连仆人公的成分都在两可之间,可见此诗其实不单纯。无妨先从女子口吻,体会一下它的妙处。
夏秋之交,恰是荷花盛开的美好季节。在风和日丽中,荡一叶小船,穿行在“莲叶何田田”、“莲花过人头”的湖泽之上,起头一年一度的摘莲活动,可是江南农家女子的乐事。
摘莲之际,摘几枝红莹心爱的莲花,回往送给各自的心上人,难说就不是老婆、姑娘们真诚情意的表露。何况在湖岸泽畔,还有着数不清的兰、蕙芳草,一并摘置袖中、插上发际、幽香袭人,更教人心醒。——那就是“涉江摘芙蓉,兰泽多芳草”两句吟叹,所展现的如画之境。
假使洗耳恭听,读者想必还能听到湖面上、“兰泽”间传来的阵阵戏谑、欢笑之声。
但那美好欢乐的情景,刹那间被充溢于诗行间的感喟之声改动了。镜头灵敏摇近,人们才发现,那感喟来自一位怅立船头的女子。与浩瀚姑娘的嬉笑打诨区别,她却注视动手中的芙蓉默然无语。
此刻,“芙蓉”在她眼中幻出了一张亲热浅笑的面庞——他就是那位女子苦苦思念的丈夫。“摘之欲遗谁?所思在远道!”长长的吁叹,点了然那女子全数忧思之所由来:当姑娘们竞摘摘着荷花,声言要拣更好的一朵送给“心上人”时,女仆人公思念的丈夫,却正远在天边!她枉然摘摘了象征美好的芙蓉,却难以遗送给心上人。
人们总认为,倘要表达人物的孤寂、凄凉,更好是将他(她)放在孤身独处的清秋,因为那最能衬托人物的凄清心境。但能否想到,有时将人物置于美好、欢乐的摘莲布景上,抒写女仆人公单独思夫的忧伤,更具有以“乐”衬“哀”的强烈效果。
接着两句空间突然转换,显现在画面上的,似乎已不是拈花深思的女仆人公,而是那身在“远道”的丈夫了:“还顾看旧乡,长路漫浩浩。

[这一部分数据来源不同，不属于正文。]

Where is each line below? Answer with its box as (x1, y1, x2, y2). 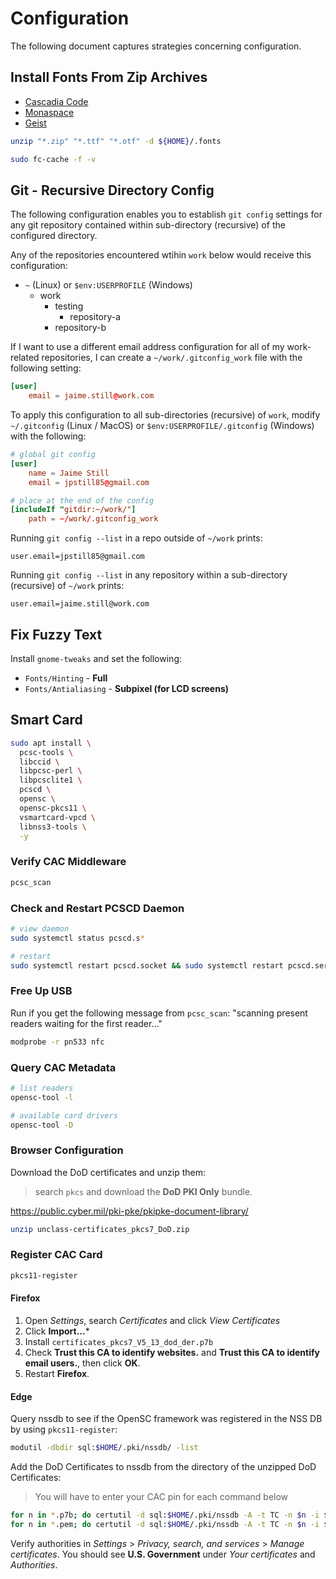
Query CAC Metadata (10, 1060, 117, 1074)
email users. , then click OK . (24, 1357, 141, 1369)
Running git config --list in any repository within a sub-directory (10, 569, 288, 581)
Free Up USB (10, 984, 73, 998)
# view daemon (10, 923, 70, 934)
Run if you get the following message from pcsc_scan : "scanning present (10, 1007, 308, 1019)
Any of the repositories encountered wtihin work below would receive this (10, 249, 312, 261)
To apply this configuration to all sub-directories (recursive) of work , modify (10, 409, 321, 421)

”是女仆人公在想丈夫在干什么,那是古体诗长用手法。并且似乎是心灵感应似的,合理女仆人公单独思夫的时候,她远方的丈夫,此刻也正带着无限忧愁,回看着老婆所在的故土。他当然不克不及看见故土的山川、那在江对岸湖泽中摘莲的老婆。此刻展示在他眼间的,无非是漫漫长路,和那阻山隔水的浩浩烟云。
许多读者认为,那两句写的是还看“旧乡’的实境,从而产生了诗之仆人公乃离乡游子的错觉。现实上,那两句的“视点”仍在江南,表达的仍然是那位摘莲女子的痛苦思情。不外在写法上,摘用了“从对面曲揣彼意,言亦必看乡而叹长途”(张玉谷《古诗赏析》)的“揣想”体例,从面造出了“诗从对面飞来”的绝妙虚境。
那种“从对面曲揣彼意”的表达体例,与《诗经》“卷耳”、“陟岵”的仆人公,在揣想中闪现丈夫骑马爬山看乡,父母在云际唤唤儿子的幻境,正有着异曲同工之妙——所以,诗中的境域应该不是空间的转换和女仆人公的隐往,而是画面的分隔和同时闪现:一边是痛苦的老婆,副手拈芙蓉、仰看远天,死后的密密荷叶、红丽荷花,衬着她飘拂的衣裙,显得那样孤寂而凄清;一边则是云烟缥缈的远空,模模糊糊扭捏着返身回看的丈夫的身影,那一闪而隐的面庞,竟那般愁苦!两者之间,则是层叠的山峦和浩大的江河。
两边都茫然相看,当然谁也看不见对方。恰是在如许的静寂中,六合间幽幽响起了一声凄伤的浩汉:“齐心而离居,忧伤以末老!”那长叹无疑发自女仆人公气度,但因为是在“对面”揣想的境域中发出,读者所感慨感染到的,就不是一个声音:它似乎来自万里相隔的不着边际,是一对齐心离居的夫妇那痛苦感喟的交喊!那就是诗之结句所传达的意韵。
当你读到那结句时,或许能觉得到:此诗抒写的思夫之情固然那样“单纯”,但因为摘取了如斯婉曲的表达体例,便如山泉之盘旋奔腾,最初末于汇成了飞凌山岩的急瀑,震荡起撼人心魄的巨声。